Information Block Start
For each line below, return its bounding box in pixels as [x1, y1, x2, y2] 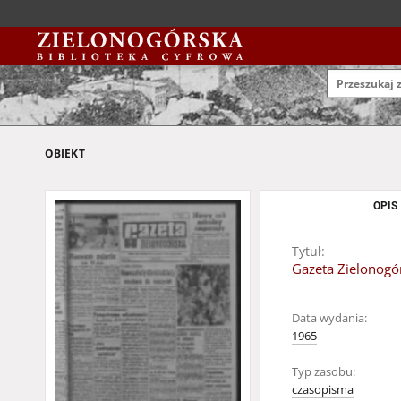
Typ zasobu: [292, 364, 355, 380]
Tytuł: [292, 243, 325, 260]
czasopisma [292, 382, 354, 397]
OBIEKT [45, 146, 85, 161]
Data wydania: [292, 311, 367, 326]
Information Block End
*Work to complete*: All records above must be copied exactly, though the pictures they hold are to be left out.

*Problem solution*:
For each line below, return its bounding box in pixels as [x1, y1, x2, y2] 
Typ zasobu: [292, 364, 355, 380]
Tytuł: [292, 243, 325, 260]
czasopisma [292, 382, 354, 397]
OBIEKT [45, 146, 85, 161]
Data wydania: [292, 311, 367, 326]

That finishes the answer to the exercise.